In pricier areas, local planning authorities are able to require a minimum discount of up to 50 per cent compared to the market price. The discount is then passed on with the sale of the property to future first-time buyers.

But Hollingworth said “if you look at the numbers it’s a bit limited”. The scheme has promised to help first-time buyers acquire 1,500 new-build properties between 2021 and 2023.

Meanwhile, the government is targeting the creation of 300,000 homes a year - a target reiterated by recently re-appointed Secretary of State for Levelling Up, Housing and Communities, Michael Gove.

Some brokers reckon shared ownership is already enjoying increased interest in the shadow of Help to Buy.

“Is this the moment that shared ownership becomes a bigger part of the market?” said Hollingworth. 

It allows borrowers to buy a share between 10 and 75 per cent of a home’s full market volume, while paying rent to the landlord for the share they own.

“It’s the security and tenure it gives people,” he added. “Private tenants will be wondering about this with their rents going up. Shared ownership does give you a foothold, even if you don’t get full ownership it’s a more secure tenure than renting.”

Borrowers ‘in a pickle’ over exiting HTB loans

For those who took out a Help to Buy equity loan, they may now be wondering how to exit it.

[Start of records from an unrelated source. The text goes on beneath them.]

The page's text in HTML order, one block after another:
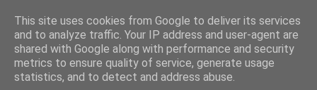
52adventures
This site uses cookies from Google to deliver its services
and to analyze traffic. Your IP address and user-agent are
shared with Google along with performance and security
metrics to ensure quality of service, generate usage
statistics, and to detect and address abuse.
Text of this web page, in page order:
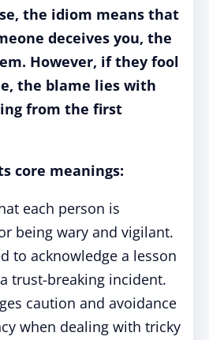
the idiom means that
deceives you, the
However, if they fool
the blame lies with
from the first
core meanings:
each person is
being wary and vigilant.
to acknowledge a lesson
trust-breaking incident.
caution and avoidance
when dealing with tricky
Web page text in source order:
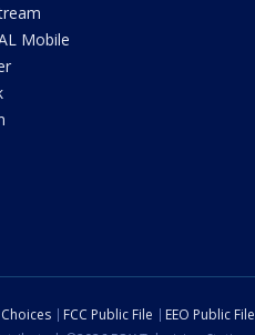
Mobile
FCC Public File EEO Public File
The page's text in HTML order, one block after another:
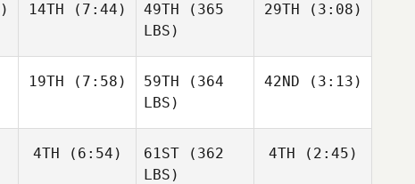
14TH (7:44) 49TH (365
LBS)
29TH (3:08)
19TH (7:58) 59TH (364
LBS)
42ND (3:13)
4TH (6:54) 61ST (362
LBS)
4TH (2:45)
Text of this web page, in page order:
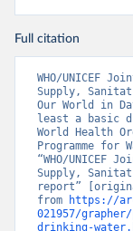
Full citation
WHO/UNICEF
Supply,
Our World in
least a basic
World Health
Programme for
“WHO/UNICEF
Supply,
report”
from
https://
021957/
drinking-
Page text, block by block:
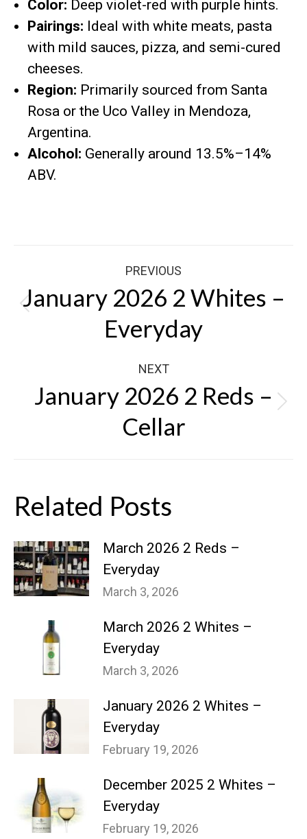
Color: Deep violet-red with purple hints.
Pairings: Ideal with white meats, pasta
with mild sauces, pizza, and semi-cured
cheeses.
Region: Primarily sourced from Santa
Rosa or the Uco Valley in Mendoza,
Argentina.
Alcohol: Generally around 13.5%–14%
ABV.
navigation
PREVIOUS
post:
January 2026 2 Whites –
Everyday
NEXT
post:
January 2026 2 Reds –
Cellar
Related Posts
March 2026 2 Reds –
Everyday
March 3, 2026
March 2026 2 Whites –
Everyday
March 3, 2026
January 2026 2 Whites –
Everyday
February 19, 2026
December 2025 2 Whites –
Everyday
February 19, 2026
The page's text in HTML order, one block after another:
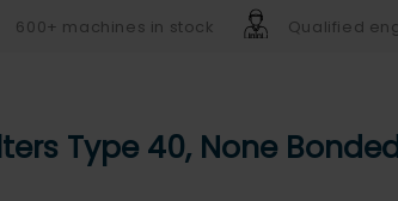
600+ machines in stock Qualified
Type 40, None
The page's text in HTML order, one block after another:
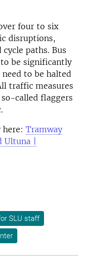
four to six
disruptions,
paths. Bus
be significantly
to be halted
traffic measures
called flaggers
here: Tramway
|
SLU staff
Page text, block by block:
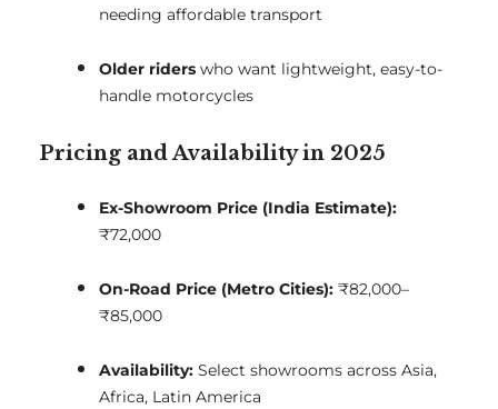
needing affordable transport
Older riders who want lightweight, easy-to-
handle motorcycles
Pricing and Availability in 2025
Ex-Showroom Price (India Estimate):
₹72,000
On-Road Price (Metro Cities): ₹82,000–
₹85,000
Availability: Select showrooms across Asia,
Africa, Latin America
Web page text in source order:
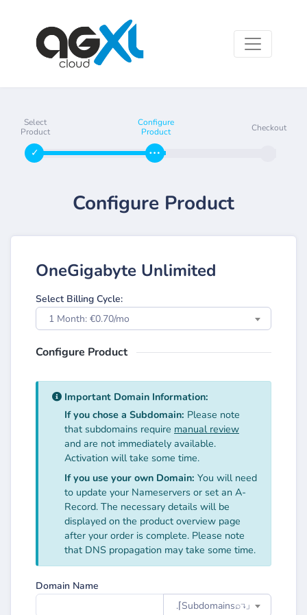
Select
Product
Configure
Product
Checkout
Configure Product
OneGigabyte Unlimited
Select Billing Cycle:
1 Month: €0.70/mo
Configure Product
Important Domain Information:
If you chose a Subdomain: Please note
that subdomains require manual review
and are not immediately available.
Activation will take some time.
If you use your own Domain: You will need
to update your Nameservers or set an A-
Record. The necessary details will be
displayed on the product overview page
after your order is complete. Please note
that DNS propagation may take some time.
Domain Name
.⌈Subdomainsㅤ⌕↴⌋
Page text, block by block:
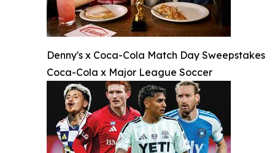
Denny's x Coca-Cola Match Day Sweepstakes
Coca-Cola x Major League Soccer
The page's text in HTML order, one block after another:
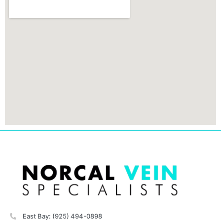
East Bay: (925) 494-0898
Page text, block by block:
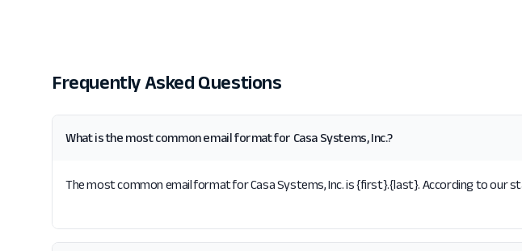
Frequently Asked Questions
What is the most common email format for Casa Systems, Inc.?
The most common email format for Casa Systems, Inc. is {first}.{last}. According to our
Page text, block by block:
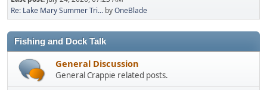
Re: Lake Mary Summer Tri... byOneBlade
Fishing and Dock Talk
General Discussion
General Crappie related posts.
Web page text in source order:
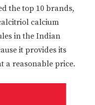
the top 10 brands,
calcium
in the Indian
it provides its
a reasonable price.
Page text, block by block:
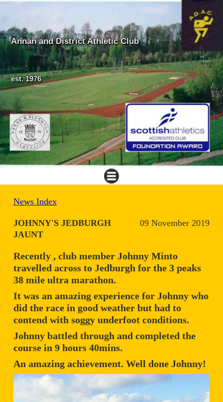
Annan and District Athletic Club
est. 1976
News Index
09 November 2019
JOHNNY'S JEDBURGH
JAUNT
Recently , club member Johnny Minto
travelled across to Jedburgh for the 3 peaks
38 mile ultra marathon.
It was an amazing experience for Johnny who
did the race in good weather but had to
contend with soggy underfoot conditions.
Johnny battled through and completed the
course in 9 hours 40mins.
An amazing achievement. Well done Johnny!
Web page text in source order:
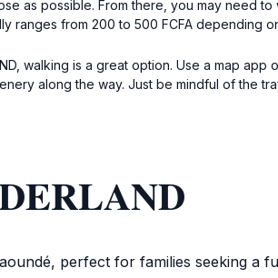
as possible. From there, you may need to
ranges from 200 to 500 FCFA depending
walking is a great option. Use a map app
along the way. Just be mindful of the
perfect for families seeking a
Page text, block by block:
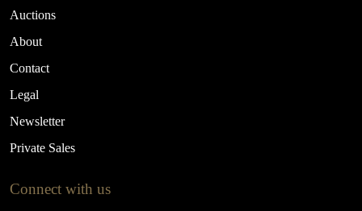
Auctions
About
Contact
Legal
Newsletter
Private Sales
Connect with us
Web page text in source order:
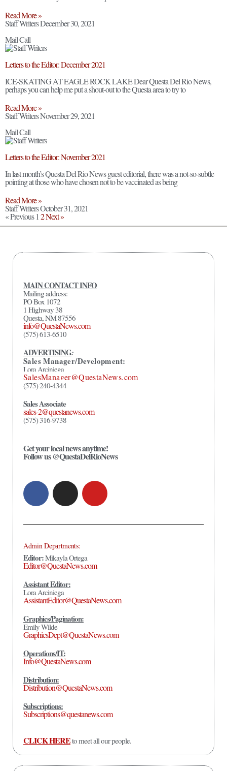
Read More »
Staff WritersDecember 30, 2021
Mail Call
Letters to the Editor: December 2021
ICE-SKATING AT EAGLE ROCK LAKE Dear Questa Del Rio News,
perhaps you can help me put a shout-out to the Questa area to try to
Read More »
Staff WritersNovember 29, 2021
Mail Call
Letters to the Editor: November 2021
In last month’s Questa Del Rio News guest editorial, there was a not-so-subtle
pointing at those who have chosen not to be vaccinated as being
Read More »
Staff WritersOctober 31, 2021
« Previous 1 2Next »
MAIN CONTACT INFO
Mailing address:
PO Box 1072
1 Highway 38
Questa, NM 87556
info@QuestaNews.com
(575) 613-6510
ADVERTISING:
Sales Manager/Development:
Lora Arciniega
SalesManager@QuestaNews.com
(575) 240-4344
Sales Associate
sales-2@questanews.com
(575) 316-9738
Get your local news anytime!
Follow us @QuestaDelRioNews
Admin Departments:
Editor:Mikayla Ortega
Editor@QuestaNews.com
Assistant Editor:
Lora Arciniega
AssistantEditor@QuestaNews.com
Graphics/Pagination:
Emily Wilde
GraphicsDept@QuestaNews.com
Operations/IT:
Info@QuestaNews.com
Distribution:
Distribution@QuestaNews.com
Subscriptions:
Subscriptions@questanews.com
CLICK HEREto meet all our people.

The government does not charge interest for the first five years of the scheme. In year six, borrowers start to pay monthly interest of 1.75 per cent.

Hollingworth said while this might look like a low charge on the equity loan against the backdrop of 5 and 6 per cent rates in the mainstream market, it is not necessarily low if the borrower took out a sizable equity loan.

Outside of London, this equity loan is 20 per cent of the mortgage, with the remaining 80 per cent borrowed sitting on a mainstream mortgage. This means the borrower repays the mainstream mortgage interest rate in addition to the monthly 1.75 per cent.

Mansfield-based broker Lewis Shaw said one of his clients needed to remortgage to clear his Help to Buy equity loan.

“They can't afford the new loan payments, and that's only on the 20 per cent equity loan. Anyone on the scheme in London with a 40 per cent loan could be in a real pickle,” said Shaw.

“They either need to borrow huge extra amounts or pay the interest on the Help to Buy element.”